Hello,
I have to do some candidate gene test for a handful of rare variants (like a dozen or so, not GWAS or anything like that) in all of us data. These rare variants are only available in a VDS.
I am hoping I can just grab those few variants and convert to hail matrix table prior to association testing. I tested this with just one variant and am finding that this is taking an extremely long time (about a day with the compute I have), is there a faster way to grab a single variant from VDS for association testing?
Here is the code I am using:
# initiate up hail
import hail as hl
hl.init(default_reference='GRCh38', idempotent=True)
# read in the VDS file
vds = hl.vds.read_vds(vds_srwgs_path)
# Get only the region for single variant rs189316643
rs189316643_interval = ['chr12:29477233-chr12:29477234']
vds = hl.vds.filter_intervals(
vds,
[hl.parse_locus_interval(x,)
for x in rs189316643_interval], split_reference_blocks = True)
# Ensure that results return only one variant
vds.variant_data.count()
# convert VDS to dense matrix table
# all these steps taken from example here: https://workbench.researchallofus.org/workspaces/aou-rw-b7598f6e/duplicateofhowtoworkwithallofusgenomicdatahailplinkv7prep/notebooks/preview/03_Manipulate%20Hail%20VariantDataset.ipynb
mt = vds.variant_data.annotate_entries(AD = hl.vds.local_to_global(vds.variant_data.LAD,
vds.variant_data.LA,
n_alleles=hl.len(vds.variant_data.alleles),
fill_value=0, number='R'))
# convert Local Allele Depth (LAD) to Allele Depth (AD)

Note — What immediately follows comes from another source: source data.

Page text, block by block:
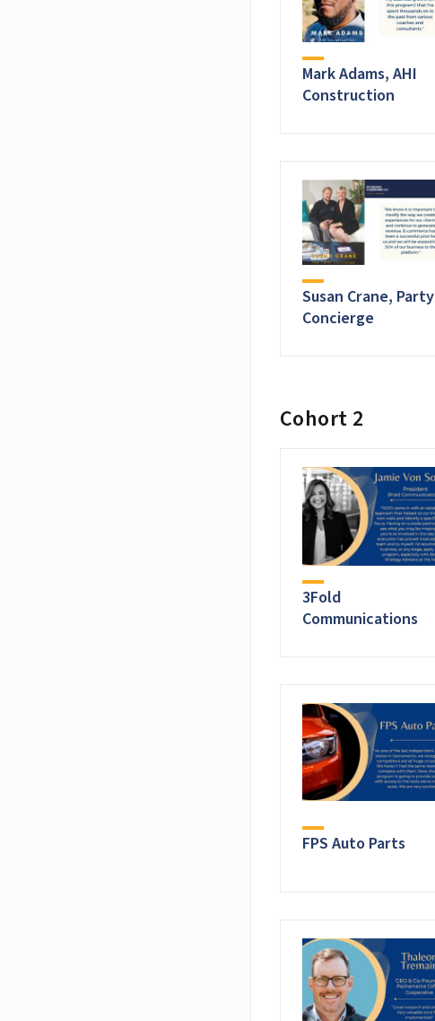
Mark Adams, AHI
Construction
Susan Crane, Party
Concierge
Cohort 2
3Fold
Communications
FPS Auto Parts
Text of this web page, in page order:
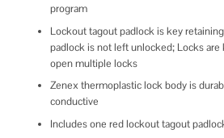
program
Lockout tagout padlock is key
padlock is not left unlocked; Locks
open multiple locks
Zenex thermoplastic lock body is
conductive
Includes one red lockout tagout
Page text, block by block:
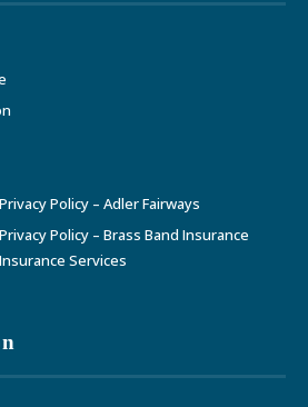
Policy – Adler Fairways
Policy – Brass Band Insurance
Services
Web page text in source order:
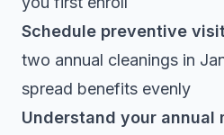
Schedule preventive
two annual cleanings in
spread benefits evenly
Understand your annual
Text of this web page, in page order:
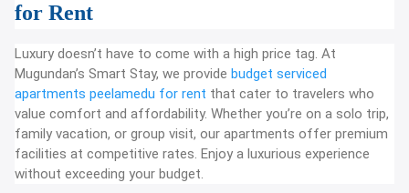
for Rent
Luxury doesn’t have to come with a high price tag. At
Mugundan’s Smart Stay, we provide budget serviced
apartments peelamedu for rent that cater to travelers who
value comfort and affordability. Whether you’re on a solo trip,
family vacation, or group visit, our apartments offer premium
facilities at competitive rates. Enjoy a luxurious experience
without exceeding your budget.
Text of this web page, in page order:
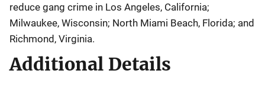
reduce gang crime in Los Angeles, California;
Milwaukee, Wisconsin; North Miami Beach, Florida; and
Richmond, Virginia.
Additional Details
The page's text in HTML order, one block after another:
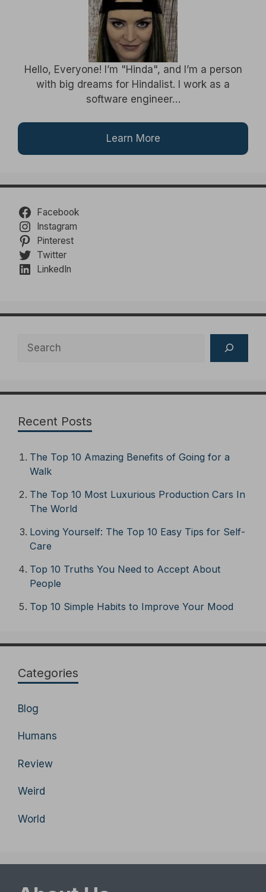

# convert local genotype (LGT) to genotype (GT)
mt = mt.annotate_entries(GT = hl.experimental.lgt_to_gt(mt.LGT, mt.LA))
mt = mt.transmute_entries(FT = hl.if_else(mt.FT, "PASS", "FAIL"))
# run count to debug lazy loading (this one runs fast)
mt.count()
mt = hl.vds.to_dense_mt(hl.vds.VariantDataset(vds.reference_data, mt))
# run count to debug lazy loading (this step is what is taking a very long time)
mt.count()
Any help would be greatly appreciated, thank you.